After marrying Harry, the couple put on many of the country’s biggest rodeos, and at one time they worked rodeos in 11 different states.

“The joke in the family is I’ve been a member (of the PRCA) longer than Harry,” Karen Vold said.

For the last 28 years, she and her former student, Linda Scholtz, have taught trick riding to students from around the world at the Red Top Ranch Trick Riding School in Avondale, about 20 miles outside of Pueblo, Colo.

 “As long as they keep coming, I’ll keep teaching,” Karen Vold said. “That’s what you do when you can’t trick ride any more. My family would ask me what I would do when I stopped trick riding and I said I didn’t want to talk about it – so then I became a coach.”

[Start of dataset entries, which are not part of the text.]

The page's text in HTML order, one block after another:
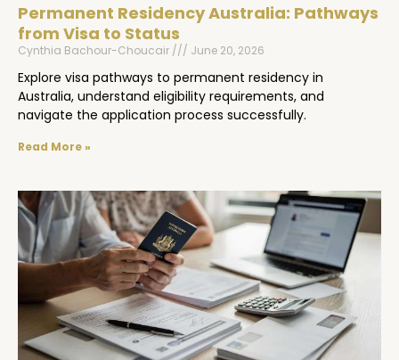
Permanent Residency Australia: Pathways
from Visa to Status
Cynthia Bachour-Choucair June 20, 2026
Explore visa pathways to permanent residency in
Australia, understand eligibility requirements, and
navigate the application process successfully.
Read More »

The inaugural PRCA Donita Barnes Lifetime Achievement Award was given to Barnes in 2011.

“I was so pleased when they created the honor in her name because she so rightly deserved it,” Karen Vold said.

Art and Linda Alsbaugh were the recipients in 2012, then Fred and Norma Dorenkamp won it in 2013. Quail Dobbs received the award in 2014, and Cotton Rosser was last year’s winner.

All other year-end PRCA awards will be announced at the 2016 PRCA Awards Banquet, Nov. 30 at the South Point Hotel, Casino & Spa in Las Vegas.